The timer in the worker init though:
https://github.com/openresty/lua-nginx-module?tab=readme-ov-file#ngxtimerevery

> timer will be created every delay seconds until the current Nginx worker process starts exiting
> timer expiration happens when the Nginx worker process is trying to shut down, as in an Nginx configuration reload triggered by the HUP signal or in an Nginx server shutdown

Therefore I believe that if:
- worker-shutdown-timeout is long
- an nginx reload is triggered
- during the duration of worker-shutdown-timeout, the backing pod ips change (therefore the endpoints change)
- and a client is holding open a connection and sending requests
- Those requests will be routed to invalid targets, as the worker will no longer be getting an updated list of endpoints.
k8s-ci-robot commented 3 days ago

This issue is currently awaiting triage.

If Ingress contributors determines this is a relevant issue, they will accept it by applying the triage/accepted label and provide further guidance.

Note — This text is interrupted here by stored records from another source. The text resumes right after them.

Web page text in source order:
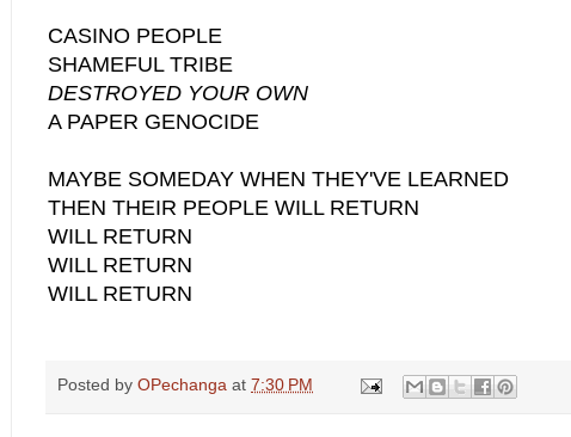
CASINO PEOPLE
SHAMEFUL TRIBE
DESTROYED YOUR OWN
A PAPER GENOCIDE
MAYBE SOMEDAY WHEN THEY'VE LEARNED
THEN THEIR PEOPLE WILL RETURN
WILL RETURN
WILL RETURN
WILL RETURN
Posted by OPechanga at 7:30 PM
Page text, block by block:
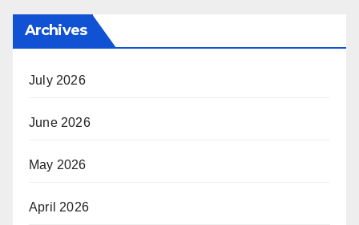
Archives
July 2026
June 2026
May 2026
April 2026
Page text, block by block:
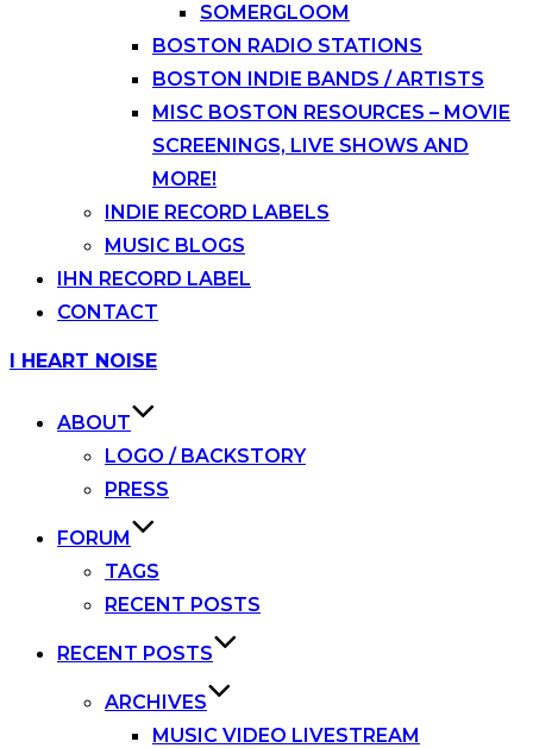
SOMERGLOOM
BOSTON RADIO STATIONS
BOSTON INDIE BANDS / ARTISTS
MISC BOSTON RESOURCES – MOVIE
SCREENINGS, LIVE SHOWS AND
MORE!
INDIE RECORD LABELS
MUSIC BLOGS
IHN RECORD LABEL
CONTACT
Skip
I HEART NOISE
ABOUT
LOGO / BACKSTORY
PRESS
FORUM
TAGS
RECENT POSTS
RECENT POSTS
ARCHIVES
MUSIC VIDEO LIVESTREAM
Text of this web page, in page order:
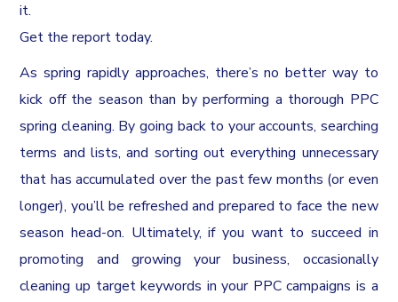
it.
Get the report today.
As spring rapidly approaches, there’s no better way to
kick off the season than by performing a thorough PPC
spring cleaning. By going back to your accounts, searching
terms and lists, and sorting out everything unnecessary
that has accumulated over the past few months (or even
longer), you’ll be refreshed and prepared to face the new
season head-on. Ultimately, if you want to succeed in
promoting and growing your business, occasionally
cleaning up target keywords in your PPC campaigns is a
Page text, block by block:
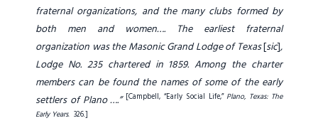
fraternal organizations, and the many clubs formed by
both men and women…. The earliest fraternal
organization was the Masonic Grand Lodge of Texas[sic],
Lodge No. 235 chartered in 1859. Among the charter
members can be found the names of some of the early
settlers of Plano ….” [Campbell, “Early Social Life,” Plano, Texas: The
Early Years. 326.]
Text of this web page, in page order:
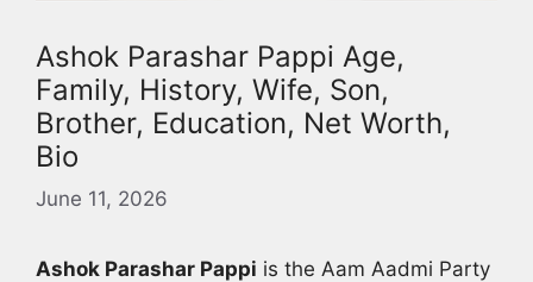
Ashok Parashar Pappi Age,
Family, History, Wife, Son,
Brother, Education, Net Worth,
Bio
June 11, 2026
Ashok Parashar Pappi is the Aam Aadmi Party
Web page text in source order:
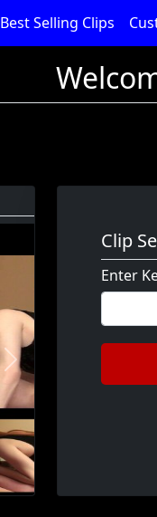
Best Selling Clips
Next
Clip
Enter
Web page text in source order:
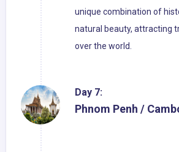
unique combination of
natural beauty, attracting
over the world.
Day 7:
Phnom Penh /
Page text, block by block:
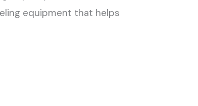
equipment that helps
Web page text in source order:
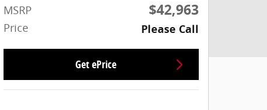
MSRP $42,963
Price Please Call
Get ePrice
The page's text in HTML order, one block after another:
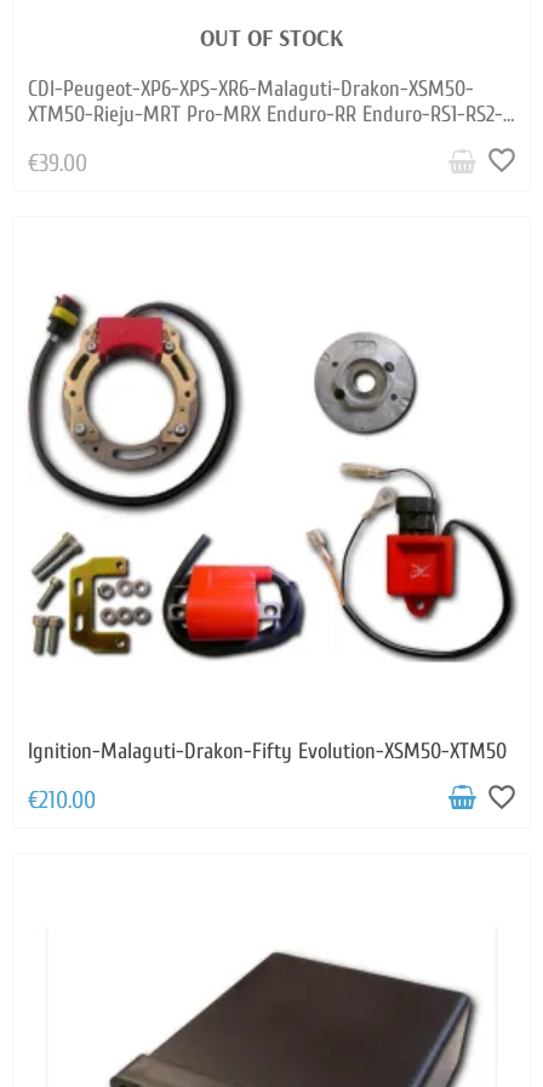
OUT OF STOCK
CDI-Peugeot-XP6-XPS-XR6-Malaguti-Drakon-XSM50-
XTM50-Rieju-MRT Pro-MRX Enduro-RR Enduro-RS1-RS2-
€39.00 favorite_border
Ignition-Malaguti-Drakon-Fifty Evolution-XSM50-XTM50
€210.00 favorite_border
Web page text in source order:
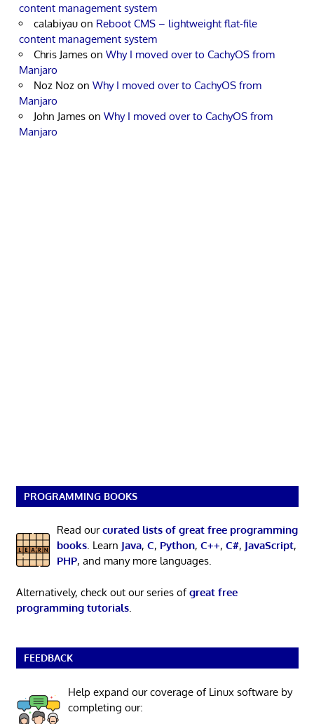
content management system
calabiyau on Reboot CMS – lightweight flat-file
content management system
Chris James on Why I moved over to CachyOS from
Manjaro
Noz Noz on Why I moved over to CachyOS from
Manjaro
John James on Why I moved over to CachyOS from
Manjaro
PROGRAMMING BOOKS
Read ourcurated lists of great free programming
books. Learn Java, C, Python, C++, C#, JavaScript,
PHP, and many more languages.
Alternatively, check out our series ofgreat free
programming tutorials.
FEEDBACK
Help expand our coverage of Linux software by
completing our:
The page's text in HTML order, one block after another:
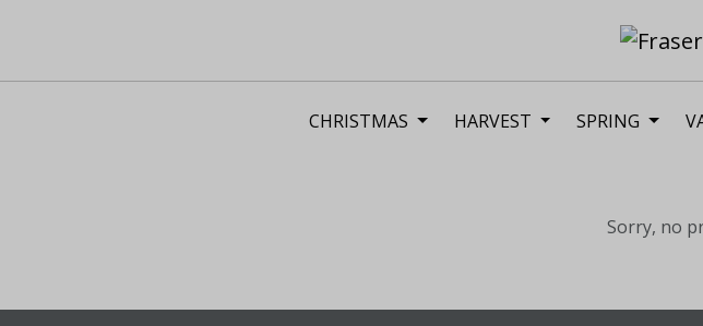
CHRISTMAS HARVEST SPRING
Sorry, no
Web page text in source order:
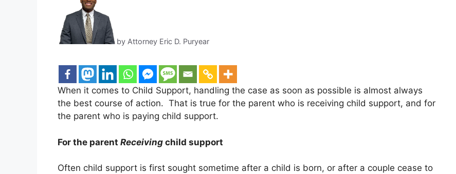
by Attorney Eric D. Puryear
When it comes to Child Support, handling the case as soon as possible is almost always
the best course of action. That is true for the parent who is receiving child support, and for
the parent who is paying child support.
For the parent Receiving child support
Often child support is first sought sometime after a child is born, or after a couple cease to
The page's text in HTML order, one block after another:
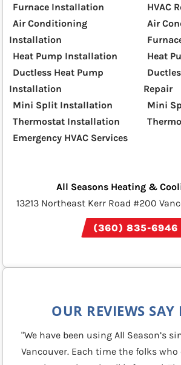
Furnace Installation
Air Conditioning
Installation
Heat Pump Installation
Ductless Heat Pump
Installation
Mini Split Installation
Thermostat Installation
Emergency HVAC Services
HVAC
Air
Heat
Repair
Mini
All Seasons Heating &
13213 Northeast Kerr Road #200
(360) 835-6946
OUR REVIEWS
"We have been using All Season’s
Vancouver. Each time the folks who

The triage/accepted label can be added by org members by writing /triage accepted in a comment.

Instructions for interacting with me using PR comments are available [here](https://git.k8s.io/community/contributors/guide/pull-requests.md). If you have questions or suggestions related to my behavior, please file an issue against the [kubernetes-sigs/prow](https://github.com/kubernetes-sigs/prow/issues/new?title=Prow%20issue:) repository.
James-Quigley commented 3 days ago

I'm also happy to share some extra evidence privately. But I was able to:

The log volume shows a massive drop off in requests right as the rollout happens (which I would expect). However, a small tail of requests continues to the old pods, despite the fact that they don't exist (or at least aren't used by the app in question anymore)

longwuyuan commented 3 days ago

/remove-kind bug /triage needs-information

I think that the user her https://github.com/kubernetes/ingress-nginx/issues/11508 also reports the same behavior..

While we wait for other comments and maybe some expert opinion, I made an assumption that in a multi-replica use-case, the routing and loadbalancing of traffic will be the same regardless of the backend-protocol from controller to backend being gRPC or HTTP. Let me know if my assumption is wrong. It will take me too long to dive into the code and ascertain this.

So I tested with a 5 replica deployment using image nginx:alpine and generating at least 1 new connection per second with multiple sessions, to that deployment's HTTP backend-protocol ingress.

I could not reproduce the problem indicated in these 2 issues. I did see a transition related response code though.

So I am inclined to think that off-beat connection requesting client needs to handle the transitions better. It seems like such client have a myopic view that neither they use affinity/persistence nor do they accommodate the transition related events like graceful-drain of connections and route to another backend pod.

In any case, it will help a lot to get a step-by-step guide to reproduce the problem.